You might want to get some venterlation in there mate 
Even though we dont get heat like that too often it is always good to get abit of air running through the garge


----------



## ski nautique (Aug 19, 2012)

fantastic workshop were did you buy the unit from ?


----------



## Stephenmoore30 (Dec 23, 2011)

Steel I purchased from a local steel engineering firm (northern Ireland) and my bro in law threw it up! Cost I'm unsure about as it cost alot more levelling the site etc than I had planned. And I also put in a very deep concrete base, You can purchase a similar kit for around 4-5k with non drip roof 10' roller door pedestrian door and all trim & down pipes etc in any colour you want.


----------



## gazzi123 (Jul 5, 2010)

very nice - sorry to ask bud but what sort of price was the steel garage unit?


----------



## gazzi123 (Jul 5, 2010)

sorry just seen above post lol


----------



## CaptainKirk95 (Jun 27, 2013)

Goodylax said:


> I would punch an old lady for that kind of workspace.....

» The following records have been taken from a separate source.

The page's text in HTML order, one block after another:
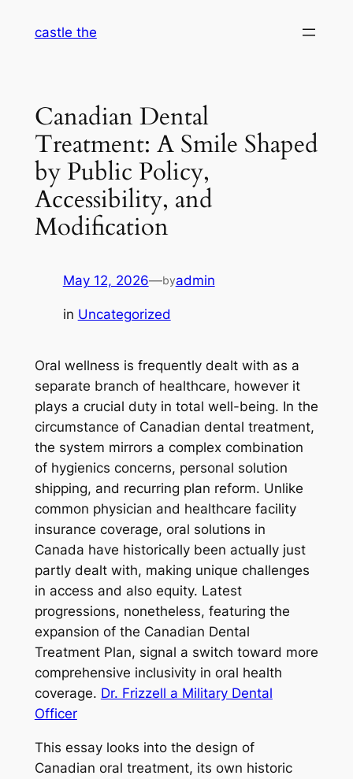
castle the
Canadian Dental
Treatment: A Smile Shaped
by Public Policy,
Accessibility, and
Modification
May 12, 2026—byadmin
in Uncategorized
Oral wellness is frequently dealt with as a
separate branch of healthcare, however it
plays a crucial duty in total well-being. In the
circumstance of Canadian dental treatment,
the system mirrors a complex combination
of hygienics concerns, personal solution
shipping, and recurring plan reform. Unlike
common physician and healthcare facility
insurance coverage, oral solutions in
Canada have historically been actually just
partly dealt with, making unique challenges
in access and also equity. Latest
progressions, nonetheless, featuring the
expansion of the Canadian Dental
Treatment Plan, signal a switch toward more
comprehensive inclusivity in oral health
coverage. Dr. Frizzell a Military Dental
Officer
This essay looks into the design of
Canadian oral treatment, its own historic
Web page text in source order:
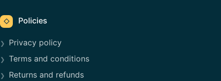
◇ Policies
Privacy policy
Terms and conditions
Returns and refunds
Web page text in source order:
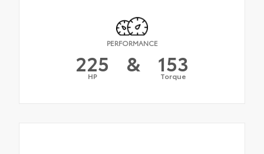
PERFORMANCE
225
HP & 153
Torque
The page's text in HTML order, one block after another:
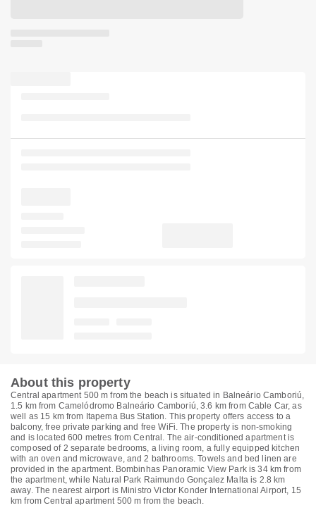
About this property
Central apartment 500 m from the beach is situated in Balneário Camboriú,
1.5 km from Camelódromo Balneário Camboriú, 3.6 km from Cable Car, as
well as 15 km from Itapema Bus Station. This property offers access to a
balcony, free private parking and free WiFi. The property is non-smoking
and is located 600 metres from Central. The air-conditioned apartment is
composed of 2 separate bedrooms, a living room, a fully equipped kitchen
with an oven and microwave, and 2 bathrooms. Towels and bed linen are
provided in the apartment. Bombinhas Panoramic View Park is 34 km from
the apartment, while Natural Park Raimundo Gonçalez Malta is 2.8 km
away. The nearest airport is Ministro Victor Konder International Airport, 15
km from Central apartment 500 m from the beach.
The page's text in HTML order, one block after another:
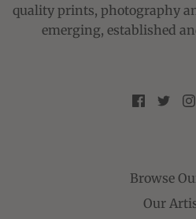
quality prints, photography
emerging, established
Browse
Our
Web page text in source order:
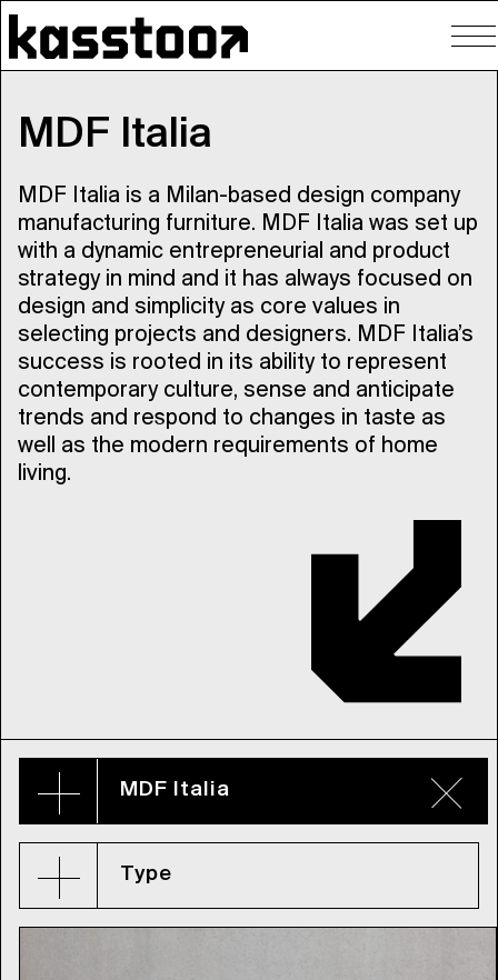
MDF Italia
MDF Italia is a Milan-based design company
manufacturing furniture. MDF Italia was set up
with a dynamic entrepreneurial and product
strategy in mind and it has always focused on
design and simplicity as core values in
selecting projects and designers. MDF Italia’s
success is rooted in its ability to represent
contemporary culture, sense and anticipate
trends and respond to changes in taste as
well as the modern requirements of home
living.
MDF Italia
Type
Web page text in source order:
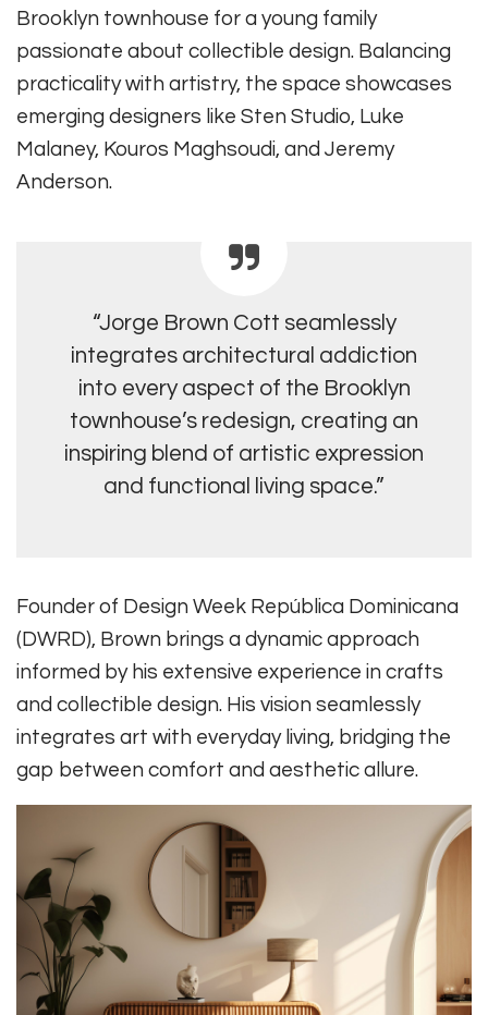
Brooklyn townhouse for a young family
passionate about collectible design. Balancing
practicality with artistry, the space showcases
emerging designers like Sten Studio, Luke
Malaney, Kouros Maghsoudi, and Jeremy
Anderson.
“Jorge Brown Cott seamlessly
integrates architectural addiction
into every aspect of the Brooklyn
townhouse’s redesign, creating an
inspiring blend of artistic expression
and functional living space.”
Founder of Design Week República Dominicana
(DWRD), Brown brings a dynamic approach
informed by his extensive experience in crafts
and collectible design. His vision seamlessly
integrates art with everyday living, bridging the
gap between comfort and aesthetic allure.
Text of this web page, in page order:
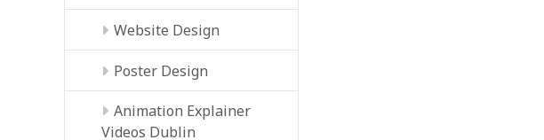
Website Design
Poster Design
Animation Explainer
Videos Dublin
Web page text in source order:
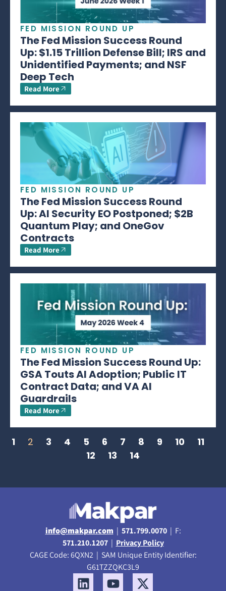
FED MISSION ROUND UP
The Fed Mission Success Round
Up: $1.15 Trillion Defense Bill; IRS and
Unidentified Payments; and NSF
Deep Tech
Read More
FED MISSION ROUND UP
The Fed Mission Success Round
Up: AI Security EO Postponed; $2B
Quantum Play; and OneGov
Contracts
Read More
FED MISSION ROUND UP
The Fed Mission Success Round Up:
GSA Touts AI Adoption; Public IT
Contract Data; and VA AI
Guardrails
Read More
1 2 3 4 5 6 7 8 9 10
11
12
13 14
info@makpar.com | 571.799.0070| F:
571.210.1207| Privacy Policy
CAGE Code: 6QXN2 | SAM Unique Entity Identifier:
G61TZZQKC3L9
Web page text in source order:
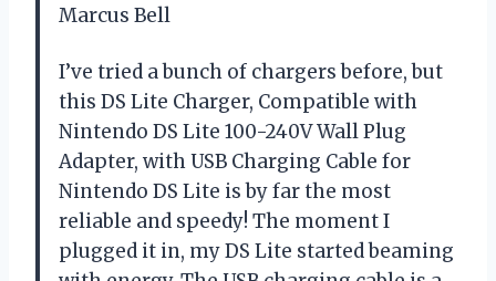
Marcus Bell
I’ve tried a bunch of chargers before, but
this DS Lite Charger, Compatible with
Nintendo DS Lite 100-240V Wall Plug
Adapter, with USB Charging Cable for
Nintendo DS Lite is by far the most
reliable and speedy! The moment I
plugged it in, my DS Lite started beaming
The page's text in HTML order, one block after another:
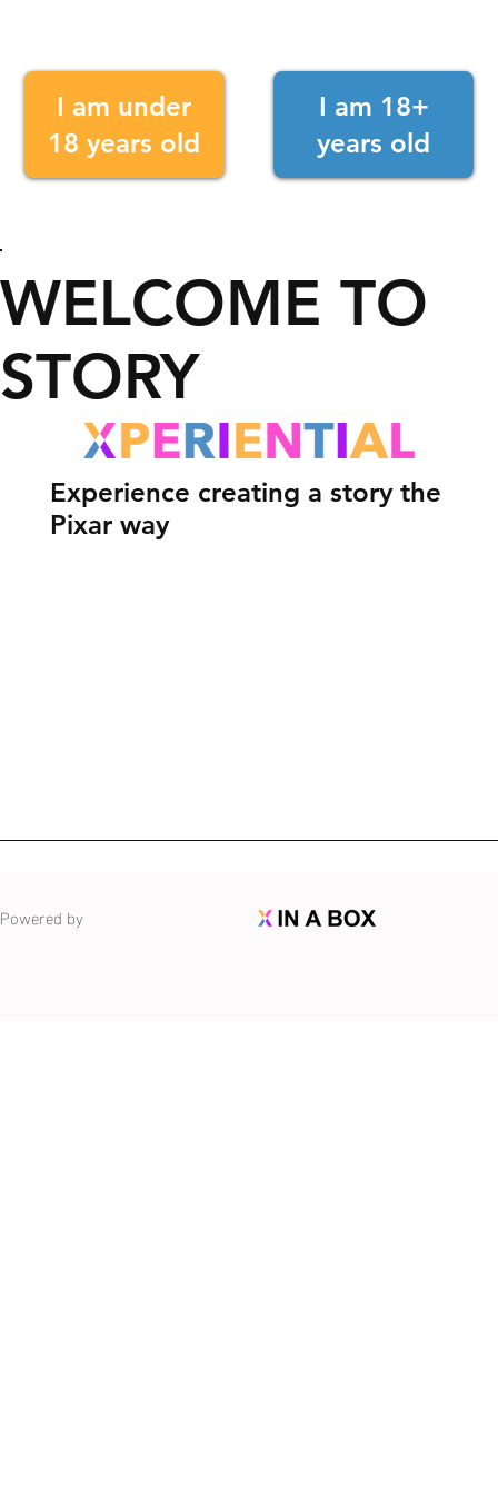
WELCOME TO
STORY
Experience creating a story the
Pixar way
I am 18+
years old
I am under
18 years old
Powered by

mans got to do what a mans got to do haha:thumb:


----------



## Wingnuts (Sep 3, 2012)

I'm so jealous


----------



## JBirchy (Oct 9, 2010)

That looks amazing! Any idea what the sq ft is inside there?


----------



## Stephenmoore30 (Dec 23, 2011)

It's 20' x 30' so is that 600 sq feet !?


----------



## ESS (Apr 27, 2013)

Tidy mate
E


----------



## -Raven- (Aug 26, 2010)

Lovely man cave there Steve! Love it!


----------



## Stephenmoore30 (Dec 23, 2011)

New shelving in... Need to organise my gear onto them now!









Wax cabinet needs organised got a few more at Xmas which I need to add. 









Steve


----------



## consettphil (Aug 23, 2013)

that's a great way to display your waxes. no hunting for them.


----------



## MEH4N (Mar 15, 2012)

Looking good Steve.

Love the wax cabinet.


----------



## shudaman (Sep 12, 2010)

Looks good, really clean useable space 
And the wax collection is NICE!


----------



## cleancar (Sep 21, 2006)

One of the best units I've seen on here , very nice any more pics of what you have stashed at the sides and the other end ! Or is that where you stash the rubbish / clutter lol ?


----------



## PaulBen (Nov 10, 2012)

Very jealous!! :argie:


----------



## Stephenmoore30 (Dec 23, 2011)

cleancar said:


> One of the best units I've seen on here , very nice any more pics of what you have stashed at the sides and the other end ! Or is that where you stash the rubbish / clutter lol ?


Just lots of shelving with boy racer style car accessories from my old store which I closed ...


----------



## shudaman (Sep 12, 2010)

L.E.D'S.com :lol:


----------



## 20vKarlos (Aug 8, 2009)

Just a little bit jealous!


----------



## TheGruffalo1 (Dec 11, 2013)

Amazing. 

Love that buddy, very nice collection and awesome garage!


----------



## Stephenmoore30 (Dec 23, 2011)

Planning to decant all sprayable products that I use regular into these dodo bottles, and just label them as so with my little label machine ...








Few pics of individual shelves in the wax cabinet 
Swissvax








Dodo 1








Dodo 2








AF








AD & M&K








Polish shelf which doesn't inc my meguiars or currently using polishes








Just put this pic in cause I like it lol









Now to get at some work


----------



## shudaman (Sep 12, 2010)

How do u get on with the dodo sherbert fizz?
Saw some pics and looks lovely on dark cars was thinking of getting a tub


----------



## Stephenmoore30 (Dec 23, 2011)

It's bouncers own wax quite oily but not as much as 22, nice on/off and definitey a wax to own at the price of it to and did I mention the smell lol NICE!!!


----------



## shudaman (Sep 12, 2010)

Stephenmoore30 said:


> It's bouncers own wax quite oily but not as much as 22, nice on/off and definitey a wax to own at the price of it to and did I mention the smell lol NICE!!!


Nice1
Think i might get a pot when me workshop is sorted!


----------